"Entry for Wednesday, 27 August 1997

There was a fire at Long John Silvers early this morning in Pontiac.

This intensely compelling advertisement was posted just below the WARNING portion of a buried cable sign at my lunch spot.

Last Modified on 8/27/97 at 20:35:48

Day's Narrative: I'm putting the latest schedule up every day for a while because I may have some bicycling relatives meeting me near Kentucky to ride to Munfordville.

Aug. 28, Thursday --Charleston, Illinois.
Aug. 29, Friday --Vincennes, Indiana.
Aug. 30, Saturday -- layover in Vincennes.
Aug. 31, Sunday -- Owensboro, Kentucky.
Sep. 1, Labor Day Monday -- layover in Owensboro.
Sep. 2, Tuesday -- arrive Munfordville, Kentucky.
Sep. 3-7, layover in Munfordville, Kentucky.
Sep. 8, Monday -- leave for North Carolina.


As I left the restaurant at dawn after breakfast, and cycled toward Pontiac I immediately came upon what was left of Long John Silvers restaurant after a fire earlier this morning (see photo).

It was foggy this morning, and visibility was about 1/4 mile (400 m). I had bought a flashing red light to put on the back of the bike in case of fog and this was the first time I used it. It gave me a nice warm feeling having it there, but I really don't know how good it is. The fog had lifted by about 8:30 so I took it off. There is a prediction for more fog tomorrow morning.

There was a slight tailwind from the northwest and I made good time.

The weather is very humid. So humid that my clothes are usually soaked most of the time. That makes going into one of the air conditioned convenience stores a real experience. As I enter and the water evaporates, it feels like my temperature drops 10 degrees and I'm about to become hypothermic. It actually feels good to go back outside again.

Every time I take my bicycle to the shop I strip off all the removable accessories. That includes the bike computer, map, camera, watch/altimeter/thermometer, luggage bag, water bottles and tire pump. Then I have to remember to put all this stuff back on when I ride again.

After stopping for a Coke at the little town of Strawn about 30 miles (50 km) down the road, I looked down and discovered I had forgotten to put the tire pump on the bike. That meant if I had a flat I was stuck until Connie caught up. It also meant that I couldn't let her pass me without getting the pump from her. Otherwise, if I had a flat I was stuck until I could either reach her by phone, or until I could hitch a ride to get the tire pumped up. Maybe I would get lucky and not have a flat.

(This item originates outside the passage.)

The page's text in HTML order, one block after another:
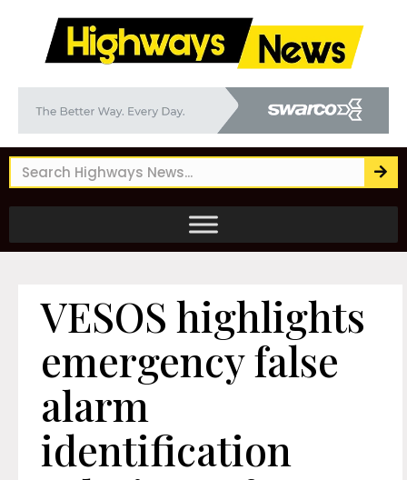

I stopped in Gibson City, and ran into a convenience store to buy a sandwich to eat on the road so I wouldn't miss Connie as she passed.

I never had a flat, and Connie caught up with me while I was having my sandwich lunch just outside of Rantoul about noon.


[Connie] I Rule! as the kids say. Ray went 67.8 mi. and I went 72.4 mi. -- a difference of 4.6 miles. As Ray points out, the bicycle odometer is the more accurate of the two odometers, so my mileage may be lower than 72.4. I'm finally being less bewildered.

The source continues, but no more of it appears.